*Extracted data entries:*

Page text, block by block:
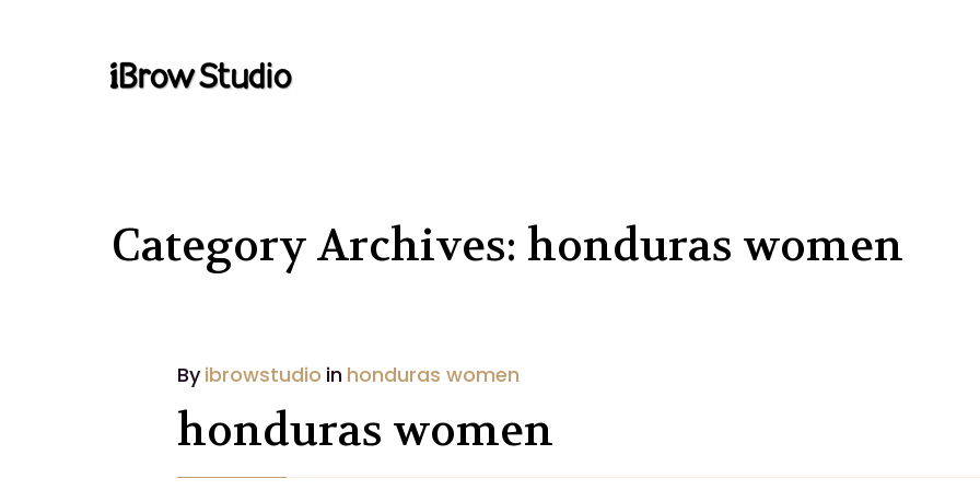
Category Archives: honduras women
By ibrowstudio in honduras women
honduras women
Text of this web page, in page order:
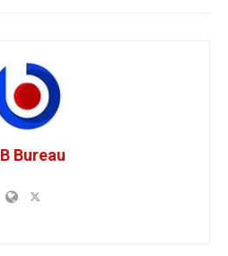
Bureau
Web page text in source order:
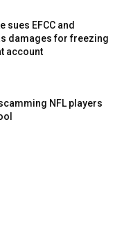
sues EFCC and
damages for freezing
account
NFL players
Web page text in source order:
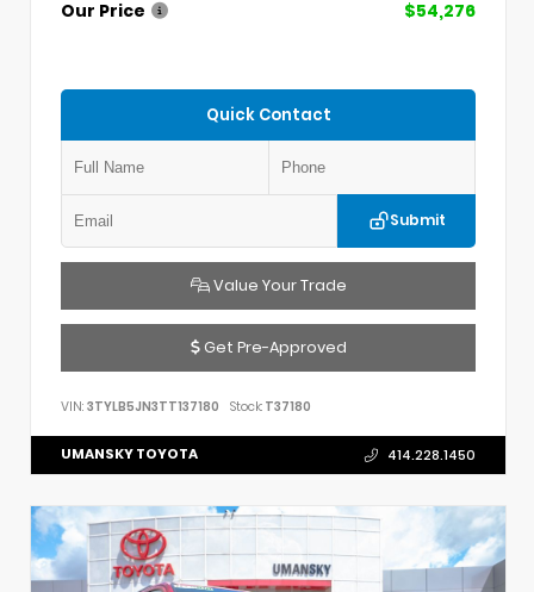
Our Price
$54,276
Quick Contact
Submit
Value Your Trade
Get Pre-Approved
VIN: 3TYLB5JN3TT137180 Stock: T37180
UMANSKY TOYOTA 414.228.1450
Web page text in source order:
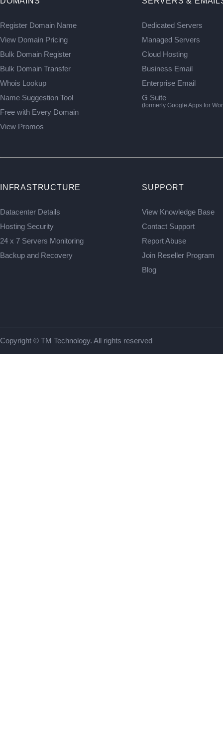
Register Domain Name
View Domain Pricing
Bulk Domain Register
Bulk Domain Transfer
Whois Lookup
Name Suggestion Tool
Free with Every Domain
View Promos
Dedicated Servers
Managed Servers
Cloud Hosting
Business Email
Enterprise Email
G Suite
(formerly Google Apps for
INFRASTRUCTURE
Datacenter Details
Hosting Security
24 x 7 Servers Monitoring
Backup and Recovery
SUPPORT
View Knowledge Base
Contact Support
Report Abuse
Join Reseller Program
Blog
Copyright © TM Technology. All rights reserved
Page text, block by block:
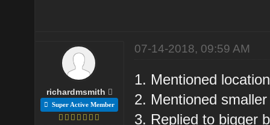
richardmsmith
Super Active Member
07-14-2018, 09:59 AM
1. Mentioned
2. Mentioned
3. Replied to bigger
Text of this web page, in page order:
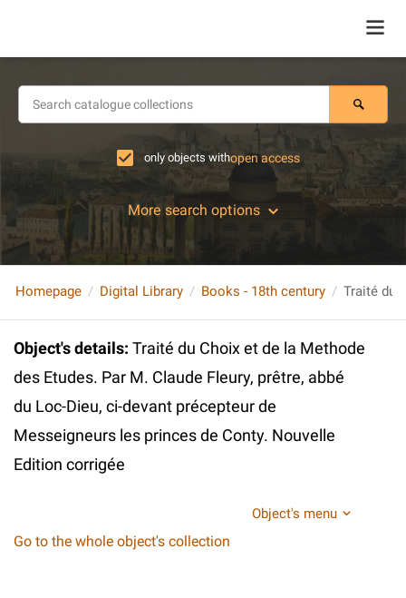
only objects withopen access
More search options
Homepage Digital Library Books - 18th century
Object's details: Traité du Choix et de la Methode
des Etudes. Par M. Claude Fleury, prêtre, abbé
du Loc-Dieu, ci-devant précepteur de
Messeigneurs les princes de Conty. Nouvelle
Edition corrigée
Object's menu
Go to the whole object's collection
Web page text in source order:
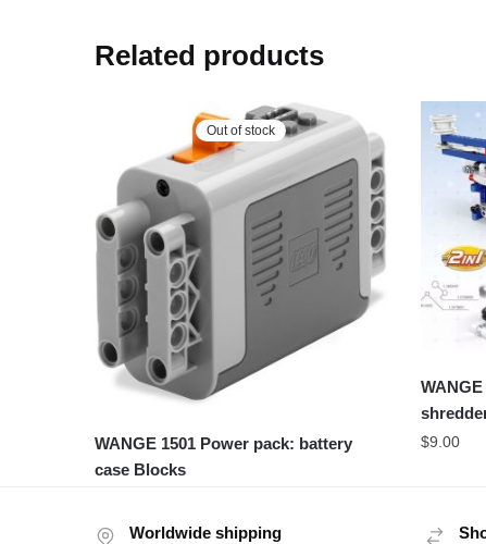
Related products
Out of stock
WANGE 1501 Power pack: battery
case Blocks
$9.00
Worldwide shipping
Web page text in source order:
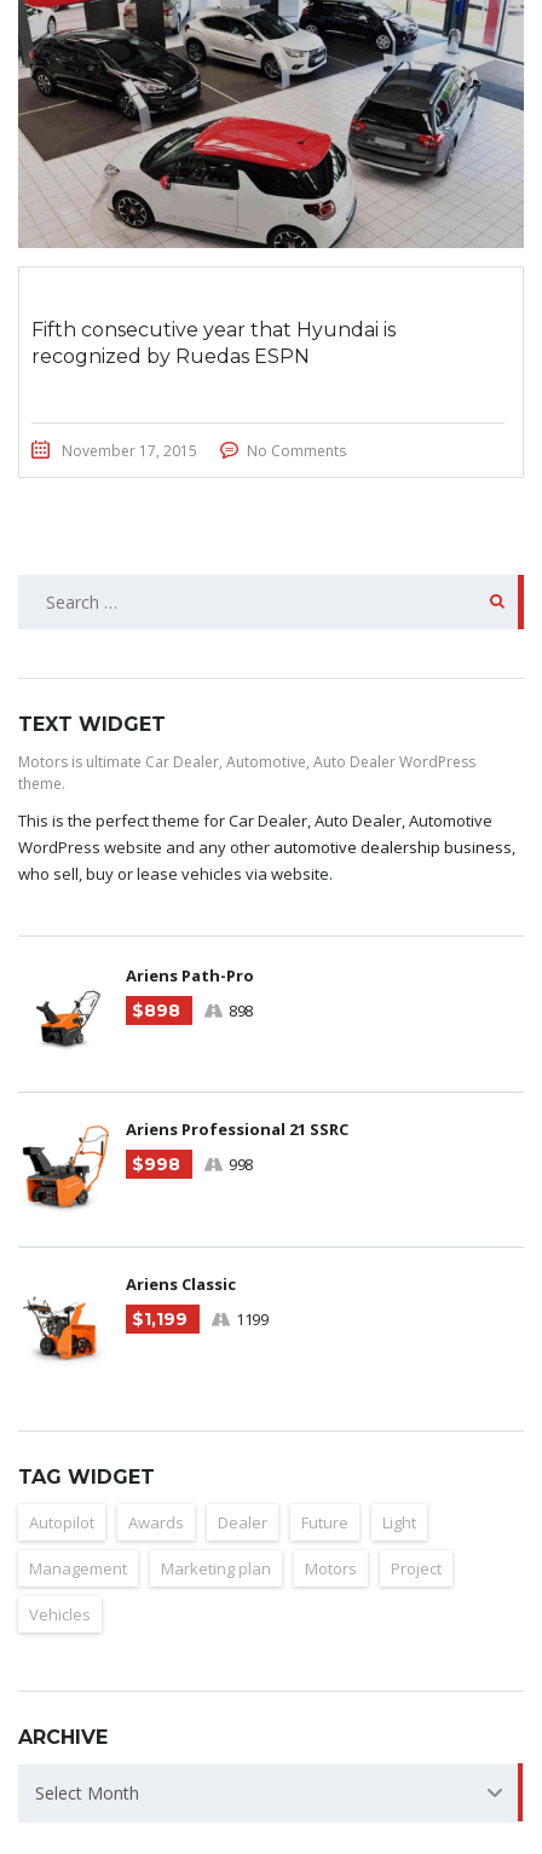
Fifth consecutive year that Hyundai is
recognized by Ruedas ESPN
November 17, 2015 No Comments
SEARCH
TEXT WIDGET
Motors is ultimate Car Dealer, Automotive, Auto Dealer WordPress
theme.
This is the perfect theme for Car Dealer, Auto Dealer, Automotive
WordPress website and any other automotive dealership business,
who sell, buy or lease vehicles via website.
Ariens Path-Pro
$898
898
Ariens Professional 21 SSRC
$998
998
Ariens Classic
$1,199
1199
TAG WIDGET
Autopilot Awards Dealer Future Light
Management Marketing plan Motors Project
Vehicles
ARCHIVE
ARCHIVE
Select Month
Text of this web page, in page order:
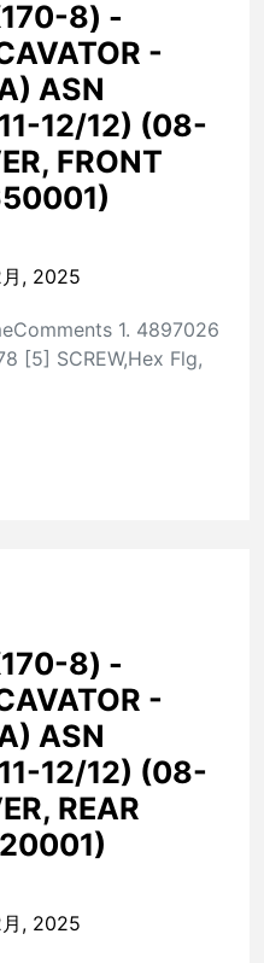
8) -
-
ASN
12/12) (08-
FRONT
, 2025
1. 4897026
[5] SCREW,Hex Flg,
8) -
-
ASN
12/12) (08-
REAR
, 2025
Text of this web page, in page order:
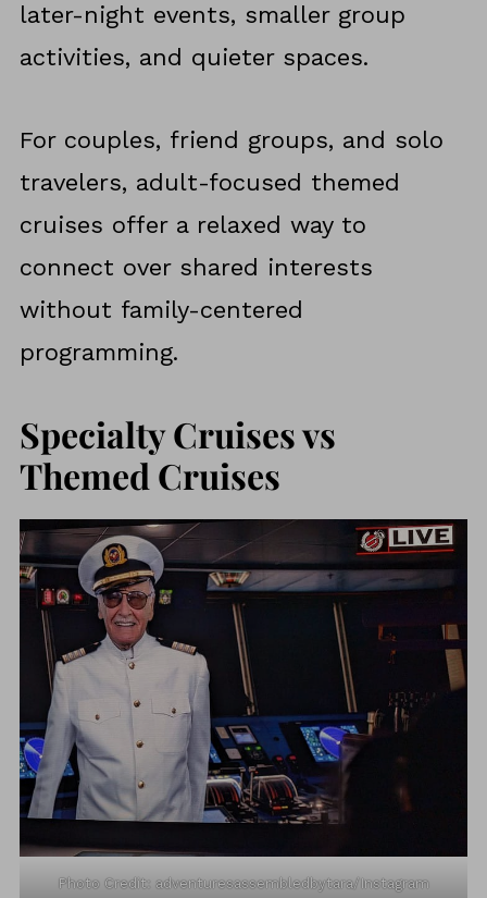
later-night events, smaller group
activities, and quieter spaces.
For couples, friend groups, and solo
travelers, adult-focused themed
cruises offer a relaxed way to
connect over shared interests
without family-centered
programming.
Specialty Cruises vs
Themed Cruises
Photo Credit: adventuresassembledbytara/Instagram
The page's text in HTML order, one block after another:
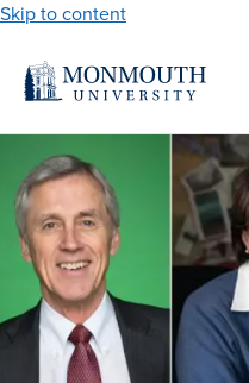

*PROMPT:* An exact copy of the records above is needed, free of pictures.

*EXPECTED ANSWER:*
Page text, block by block:
Category Archives: honduras women
By ibrowstudio in honduras women
honduras women
Text of this web page, in page order:
Bureau
Web page text in source order:
sues EFCC and
damages for freezing
account
NFL players
Web page text in source order:
Our Price
$54,276
Quick Contact
Submit
Value Your Trade
Get Pre-Approved
VIN: 3TYLB5JN3TT137180 Stock: T37180
UMANSKY TOYOTA 414.228.1450
Web page text in source order:
Register Domain Name
View Domain Pricing
Bulk Domain Register
Bulk Domain Transfer
Whois Lookup
Name Suggestion Tool
Free with Every Domain
View Promos
Dedicated Servers
Managed Servers
Cloud Hosting
Business Email
Enterprise Email
G Suite
(formerly Google Apps for
INFRASTRUCTURE
Datacenter Details
Hosting Security
24 x 7 Servers Monitoring
Backup and Recovery
SUPPORT
View Knowledge Base
Contact Support
Report Abuse
Join Reseller Program
Blog
Copyright © TM Technology. All rights reserved
Page text, block by block:
richardmsmith
Super Active Member
07-14-2018, 09:59 AM
1. Mentioned
2. Mentioned
3. Replied to bigger
Text of this web page, in page order:
only objects withopen access
More search options
Homepage Digital Library Books - 18th century
Object's details: Traité du Choix et de la Methode
des Etudes. Par M. Claude Fleury, prêtre, abbé
du Loc-Dieu, ci-devant précepteur de
Messeigneurs les princes de Conty. Nouvelle
Edition corrigée
Object's menu
Go to the whole object's collection
Web page text in source order:
Related products
Out of stock
WANGE 1501 Power pack: battery
case Blocks
$9.00
Worldwide shipping
Web page text in source order:
Fifth consecutive year that Hyundai is
recognized by Ruedas ESPN
November 17, 2015 No Comments
SEARCH
TEXT WIDGET
Motors is ultimate Car Dealer, Automotive, Auto Dealer WordPress
theme.
This is the perfect theme for Car Dealer, Auto Dealer, Automotive
WordPress website and any other automotive dealership business,
who sell, buy or lease vehicles via website.
Ariens Path-Pro
$898
898
Ariens Professional 21 SSRC
$998
998
Ariens Classic
$1,199
1199
TAG WIDGET
Autopilot Awards Dealer Future Light
Management Marketing plan Motors Project
Vehicles
ARCHIVE
ARCHIVE
Select Month
Text of this web page, in page order:
8) -
-
ASN
12/12) (08-
FRONT
, 2025
1. 4897026
[5] SCREW,Hex Flg,
8) -
-
ASN
12/12) (08-
REAR
, 2025
Text of this web page, in page order:
later-night events, smaller group
activities, and quieter spaces.
For couples, friend groups, and solo
travelers, adult-focused themed
cruises offer a relaxed way to
connect over shared interests
without family-centered
programming.
Specialty Cruises vs
Themed Cruises
Photo Credit: adventuresassembledbytara/Instagram
The page's text in HTML order, one block after another:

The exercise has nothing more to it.